##### Material for the task

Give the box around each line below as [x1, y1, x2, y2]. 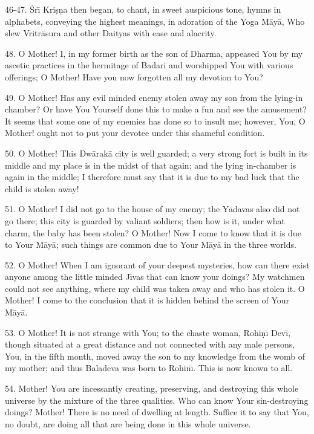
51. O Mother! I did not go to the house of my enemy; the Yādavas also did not [5, 202, 300, 215]
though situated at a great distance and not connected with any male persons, [5, 338, 295, 351]
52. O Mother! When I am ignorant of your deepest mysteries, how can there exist [5, 258, 310, 271]
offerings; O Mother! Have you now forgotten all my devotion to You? [5, 70, 263, 83]
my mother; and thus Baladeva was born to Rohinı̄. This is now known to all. [5, 361, 293, 374]
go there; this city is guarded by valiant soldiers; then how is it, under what [5, 214, 285, 227]
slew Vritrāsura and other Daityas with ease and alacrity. [5, 27, 217, 39]
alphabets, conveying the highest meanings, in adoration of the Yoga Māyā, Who [5, 15, 305, 27]

##########

Please reproduce each entry above word for word and keep the pictures out of the copy.

Give the box around each line below as [x1, y1, x2, y2]. 
51. O Mother! I did not go to the house of my enemy; the Yādavas also did not [5, 202, 300, 215]
though situated at a great distance and not connected with any male persons, [5, 338, 295, 351]
52. O Mother! When I am ignorant of your deepest mysteries, how can there exist [5, 258, 310, 271]
offerings; O Mother! Have you now forgotten all my devotion to You? [5, 70, 263, 83]
my mother; and thus Baladeva was born to Rohinı̄. This is now known to all. [5, 361, 293, 374]
go there; this city is guarded by valiant soldiers; then how is it, under what [5, 214, 285, 227]
slew Vritrāsura and other Daityas with ease and alacrity. [5, 27, 217, 39]
alphabets, conveying the highest meanings, in adoration of the Yoga Māyā, Who [5, 15, 305, 27]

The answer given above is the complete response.